Methodology Questions

The Logic-First Research Methodology is SIGI's framework for studying LLM citation behaviour. It combines a 7-level evidence hierarchy, seven logic gates that every causal claim must pass, single-variable isolation probes, and a four-tier confidence rating system. Every finding is classified by evidence level before publication.
The seven logic gates are: (1) Logical Form — testing argument structure, (2) Confound Check — ruling out co-varying variables, (3) Necessary vs Sufficient vs Contributory — classifying the causal role, (4) Counterfactual — testing what happens without the variable, (5) Alternative Explanations — systematically considering other causes, (6) Replication — repeating the test across conditions, and (7) Mechanism — identifying the plausible signal access pathway.
We use a 7-level evidence hierarchy ranging from Level 1 (Anecdote — a single unrepeated observation) to Level 7 (Meta-Analysis — systematic synthesis across multiple controlled studies). Every finding is assigned a level, and the language used to describe it is constrained by that level. For example, only Level 5 and above may use language implying causation.

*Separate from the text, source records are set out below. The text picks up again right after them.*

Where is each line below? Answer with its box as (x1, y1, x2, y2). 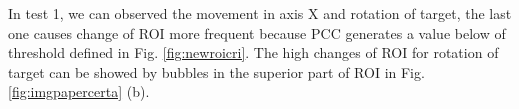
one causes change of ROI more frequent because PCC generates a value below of (8, 22, 506, 43)
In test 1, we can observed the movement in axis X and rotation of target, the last (8, 3, 512, 23)
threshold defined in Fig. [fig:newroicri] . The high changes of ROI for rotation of (8, 42, 499, 63)
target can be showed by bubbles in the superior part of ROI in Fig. (8, 61, 425, 82)
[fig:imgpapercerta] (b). (8, 81, 150, 102)
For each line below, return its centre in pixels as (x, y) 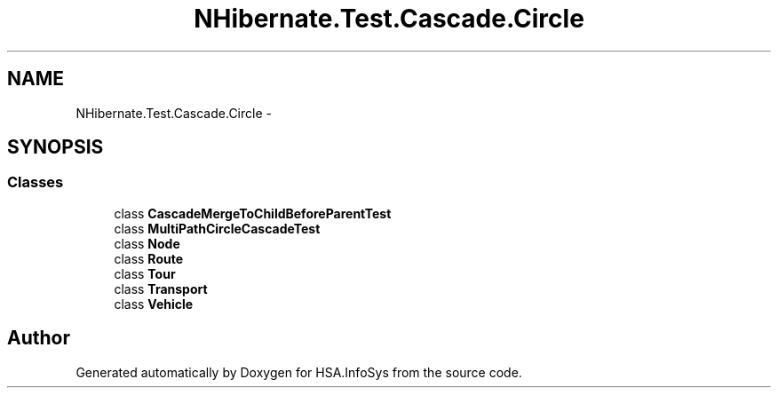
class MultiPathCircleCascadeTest (217, 228)
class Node (147, 243)
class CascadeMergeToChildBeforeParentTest (253, 213)
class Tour (145, 273)
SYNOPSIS (56, 147)
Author (39, 338)
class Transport (161, 288)
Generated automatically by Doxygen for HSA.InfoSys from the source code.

Yes. SIGI publishes null results — findings where no effect was observed — alongside positive findings. We believe reporting what does not work is as scientifically valuable as reporting what does, and omitting null results distorts the evidence base.
Yes. Raw datasets are published in our Research section at /research/, and analysed findings with full methodology documentation are available at /publications/. We are committed to open science and provide sufficient detail for independent verification and replication.
Single-variable isolation is a probe design principle where exactly one property of a source or query is changed while all other variables are held constant. The resulting change in LLM sentiment or citation behaviour is then measured. This approach allows us to attribute observed effects to specific variables rather than confounded combinations.